▶ **What this task involves**: Everything from the line with "13.000 de persoane." to the end of the data should be restated word for word, and nothing before it.

——————————

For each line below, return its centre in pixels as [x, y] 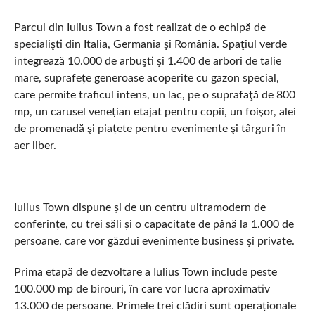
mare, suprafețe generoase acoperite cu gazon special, [146, 78]
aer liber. [35, 146]
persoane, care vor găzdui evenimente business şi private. [154, 241]
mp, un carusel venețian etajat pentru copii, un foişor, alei [155, 112]
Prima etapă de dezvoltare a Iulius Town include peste [145, 272]
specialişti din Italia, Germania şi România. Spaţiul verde [150, 44]
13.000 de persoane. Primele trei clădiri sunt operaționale [155, 306]
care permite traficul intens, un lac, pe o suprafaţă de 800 [154, 95]

——————————

▶ **Exercise answer**:
13.000 de persoane. Primele trei clădiri sunt operaționale [155, 306]
care permite traficul intens, un lac, pe o suprafaţă de 800 [154, 95]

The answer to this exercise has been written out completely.